A Text-Based Approach to Electronic Cataloguing of Non-Western Manuscripts

Kim Plofker
David Pingree
History of Mathematics/Scholarly Technology Group
Brown University
Providence, RI 02912

The importance of the descriptive catalogue of manuscripts as a bibliographic tool is currently being reaffirmed by the interest shown by various institutions in creating such catalogues on-line. The advantages of an electronic format for such a tool--accessibility, searchability, ease of revision and expansion--are too widely recognized to need explication here. Instead, this paper concentrates on some of the difficulties involved in the attempt to exploit these advantages without sacrificing the usefulness of the mature traditional printed format, particularly in the case of non-Western texts; and on the solutions employed in designing one such project, an electronic descriptive catalogue of some 5000 manuscripts from South and West Asia.

The task of descriptive cataloguing itself, irrespective of the format of the finished product, exhibits a new set of problems to those cataloguers who venture outside the European textual tradition. In the first place, the greater chronological extent of the chirographic tradition in most of Asia, as compared to that in most of Europe (where scribal copying of texts began later and was sooner replaced by printing) means that there are simply more manuscripts from the non-Western world, by some orders of magnitude. Related to this is the comparative lack of bibliographic control for non-Western manuscripts, where the relation among author, text, and manuscript is generally much more obscure than for European ones. Thus any catalogue of such manuscripts must undertake to be also a catalogue of the texts themselves, rather than merely concentrating on the physical characteristics of manuscript instances of known works.

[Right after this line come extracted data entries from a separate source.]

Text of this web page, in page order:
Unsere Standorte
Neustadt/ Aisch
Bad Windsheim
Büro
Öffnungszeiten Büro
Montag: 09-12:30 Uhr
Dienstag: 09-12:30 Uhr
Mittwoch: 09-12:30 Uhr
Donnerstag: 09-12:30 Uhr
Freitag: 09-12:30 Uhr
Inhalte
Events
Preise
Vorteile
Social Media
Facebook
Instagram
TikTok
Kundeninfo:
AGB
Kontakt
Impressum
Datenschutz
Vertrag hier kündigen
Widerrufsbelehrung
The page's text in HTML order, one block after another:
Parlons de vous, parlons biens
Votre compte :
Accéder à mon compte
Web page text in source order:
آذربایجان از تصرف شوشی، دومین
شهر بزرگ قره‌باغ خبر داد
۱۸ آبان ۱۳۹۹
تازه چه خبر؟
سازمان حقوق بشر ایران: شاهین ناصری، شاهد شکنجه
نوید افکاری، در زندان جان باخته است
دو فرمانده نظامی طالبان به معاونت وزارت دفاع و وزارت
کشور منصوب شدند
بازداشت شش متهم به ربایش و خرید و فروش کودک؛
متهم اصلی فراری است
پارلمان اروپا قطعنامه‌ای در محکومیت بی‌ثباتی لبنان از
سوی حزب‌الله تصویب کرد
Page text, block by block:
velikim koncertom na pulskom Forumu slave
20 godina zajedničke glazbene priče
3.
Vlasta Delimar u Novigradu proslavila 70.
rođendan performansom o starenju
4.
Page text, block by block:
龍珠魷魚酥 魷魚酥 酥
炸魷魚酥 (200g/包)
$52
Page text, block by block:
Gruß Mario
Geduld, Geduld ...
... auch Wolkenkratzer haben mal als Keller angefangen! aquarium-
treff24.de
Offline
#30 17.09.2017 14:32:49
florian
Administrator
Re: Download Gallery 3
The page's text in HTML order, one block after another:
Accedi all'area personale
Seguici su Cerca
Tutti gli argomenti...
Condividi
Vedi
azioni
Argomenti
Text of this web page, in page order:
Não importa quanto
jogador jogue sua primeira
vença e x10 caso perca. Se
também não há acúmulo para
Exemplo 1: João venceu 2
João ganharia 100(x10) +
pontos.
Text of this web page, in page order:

The same uncertainty permeates almost all other aspects of Asian manuscriptology. Even the subject classifications of known works are not firmly established in all their divisions: although a sufficiently minute classification scheme may exist in the work's indigenous tradition, such schemes are in many cases not yet usefully integrated into Western bibliography. The features of the physical manuscripts are no more tractable than those of their more abstract contents. Since it is neither feasible nor sensible to refrain from cataloguing non-Western manuscripts until all these varied issues of bibliographic and codicological control have been resolved (and indeed, in all probability it is only the knowledge gained through cataloguing attempts that will make it possible to resolve them), the author of such a catalogue must for the present rest satisfied with ensuring that its structure and presentation convey as much information as possible, without giving misleading impressions of certainty where none exists.

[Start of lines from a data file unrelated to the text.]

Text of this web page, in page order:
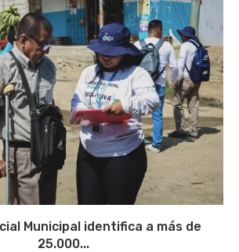
Municipal identifica a más de
25.000...
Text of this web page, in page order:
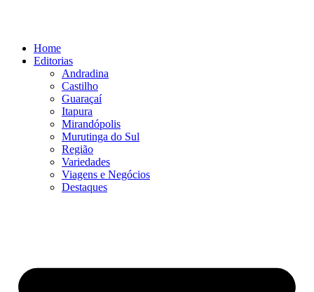
conteúdoHome
Editorias
Andradina
Castilho
Guaraçaí
Itapura
Mirandópolis
Murutinga do Sul
Região
Variedades
Viagens e Negócios
Destaques
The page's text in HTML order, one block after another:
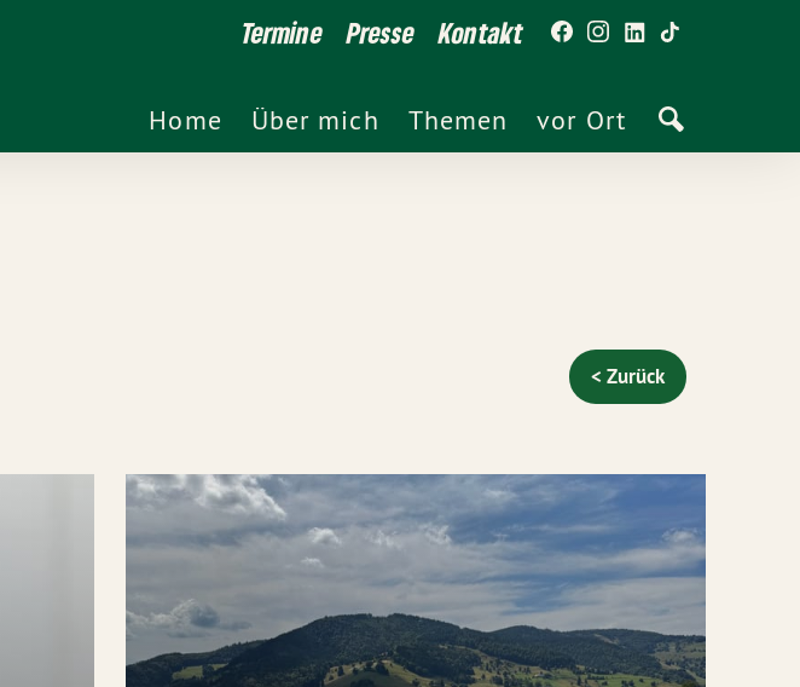
Termine Presse Kontakt
Home Über mich Themen vor Ort
< Zurück
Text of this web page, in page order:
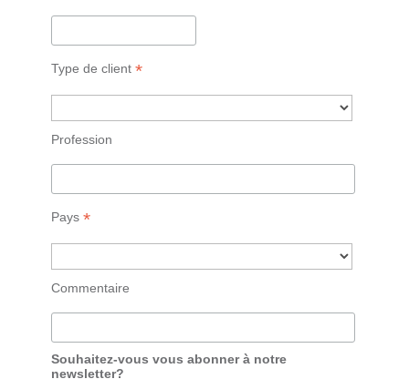
Type de client *
Profession
Pays *
Commentaire
Souhaitez-vous vous abonner à notre
newsletter?
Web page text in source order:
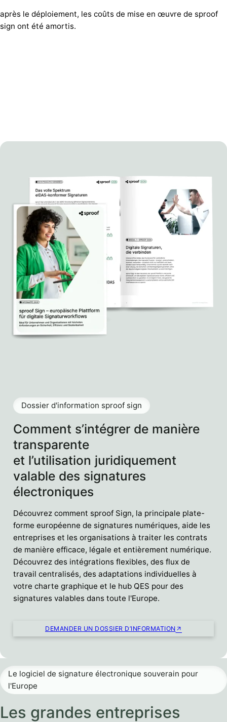
après le déploiement, les coûts de mise en œuvre de sproof
sign ont été amortis.
Comment s’intégrer de manière
transparente
et l’utilisation juridiquement
valable des signatures
électroniques
Découvrez comment sproof Sign, la principale plate-
forme européenne de signatures numériques, aide les
entreprises et les organisations à traiter les contrats
de manière efficace, légale et entièrement numérique.
Découvrez des intégrations flexibles, des flux de
travail centralisés, des adaptations individuelles à
votre charte graphique et le hub QES pour des
signatures valables dans toute l'Europe.
Dossier d'information sproof sign
DEMANDER UN DOSSIER D’INFORMATION
Les grandes entreprises
Le logiciel de signature électronique souverain pour
l'Europe
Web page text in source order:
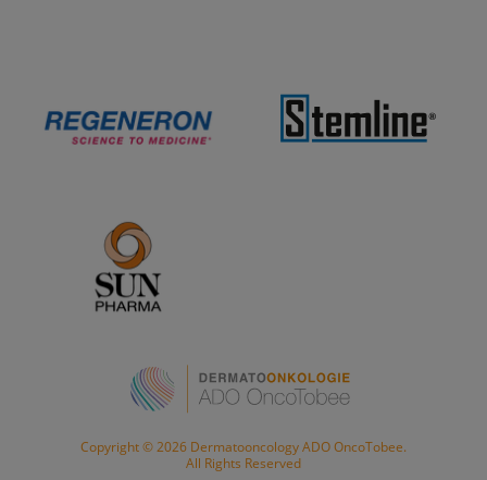
Copyright © 2026 Dermatooncology ADO OncoTobee.
All Rights Reserved

The foregoing brief and simplified description of some challenges peculiar (either in kind or in degree) to making a catalogue of non-Western manuscripts should serve to make it apparent that the electronic finding aid, implemented as or at least based upon a fielded database, is not in all respects the ideal model for producing such a catalogue in electronic form. The searchable fielded database works best with data that conforms well to a highly organized and unambiguous structure, and that can easily be segmented and then reconstructed in an automated process. The varying confidence levels of the information comprised by a catalogue of non-Western manuscripts are not as well suited to this format. Finally, a descriptive catalogue in electronic form should have a structure that is easily converted to that of a conventional printed catalogue, with the standard textual finding aids that electronic search capabilities attempt to mimic and extend.

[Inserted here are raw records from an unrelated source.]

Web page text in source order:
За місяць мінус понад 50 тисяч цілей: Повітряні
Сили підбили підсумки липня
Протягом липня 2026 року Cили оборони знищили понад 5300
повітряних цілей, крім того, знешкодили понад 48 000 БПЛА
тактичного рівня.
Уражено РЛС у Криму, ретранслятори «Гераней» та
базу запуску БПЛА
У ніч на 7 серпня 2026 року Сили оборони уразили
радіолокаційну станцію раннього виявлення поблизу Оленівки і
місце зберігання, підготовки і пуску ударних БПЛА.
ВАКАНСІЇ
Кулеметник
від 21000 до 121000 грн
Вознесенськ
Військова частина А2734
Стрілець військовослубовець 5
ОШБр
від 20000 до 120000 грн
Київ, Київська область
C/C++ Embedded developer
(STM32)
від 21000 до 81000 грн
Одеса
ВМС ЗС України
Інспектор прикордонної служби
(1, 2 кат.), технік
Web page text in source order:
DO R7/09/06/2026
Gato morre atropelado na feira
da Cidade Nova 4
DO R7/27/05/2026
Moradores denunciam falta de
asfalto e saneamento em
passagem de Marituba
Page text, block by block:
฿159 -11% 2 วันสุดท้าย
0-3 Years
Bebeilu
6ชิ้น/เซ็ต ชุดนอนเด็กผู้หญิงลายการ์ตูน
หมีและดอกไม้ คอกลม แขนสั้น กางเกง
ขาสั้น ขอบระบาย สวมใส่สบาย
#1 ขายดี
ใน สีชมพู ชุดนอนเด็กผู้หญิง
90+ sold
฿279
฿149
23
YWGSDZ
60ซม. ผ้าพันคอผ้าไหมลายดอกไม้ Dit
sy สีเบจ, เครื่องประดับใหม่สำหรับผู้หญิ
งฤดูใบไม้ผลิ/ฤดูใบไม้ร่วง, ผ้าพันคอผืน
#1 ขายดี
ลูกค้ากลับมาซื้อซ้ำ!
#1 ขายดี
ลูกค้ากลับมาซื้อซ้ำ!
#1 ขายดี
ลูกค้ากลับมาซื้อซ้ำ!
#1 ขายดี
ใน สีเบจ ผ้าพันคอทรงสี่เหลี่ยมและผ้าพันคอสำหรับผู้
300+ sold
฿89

These are the considerations that shaped the design of the bio-bibliographical electronic cataloguing project described in this paper, a project now being developed by the American Committee for South Asian Manuscripts (ACSAM). ACSAM will publish over the next few years an on-line version of a Union Descriptive Catalogue containing detailed information about thousands of South and West Asian manuscripts in North America and the texts contained in them. The prototype of the Union Descriptive Catalogue reflects some approaches differing from the design of most traditional electronic finding aids; they were adopted to lessen the tensions described above between the binary logic of computer operations and the ambiguity inherent in describing works and manuscripts outside the European tradition. The chief of these approaches is the abandonment of a fielded database structure in favor of SGML.

The catalogue's user interface also requires some deviations from that of a more straightforward electronic finding aid, in order to accomodate the unusual nature of the data. Although non-roman scripts will all be represented in roman transliteration, the transliterated characters must include a complete set of diacritical marks in order to provide unambiguous standard scholarly character equivalents for each script. At the same time, the screen representation of these characters must be as little dependent as possible on the advanced capabilities of current hardware and software, since many users will not have access to the latest technology or anything near it. Finally, the search engine will have a customized query manager to augment its existing capabilities of searching for free text and/or by element or attribute type, or structural characteristic. The query manager will employ various "fuzzy matching" techniques to optimize the usefulness of searches whose typical ambiguities will include variant forms or vocalizations of names, comparisons of precise dates or chronological ranges with vague or unknown ones, identification of well-known texts by the European version(s) of their titles, and so forth. The goal of the design as a whole is to use as much as possible of the power of computing capabilities while simultaneously doing no violence to the somewhat amorphous structure of the data.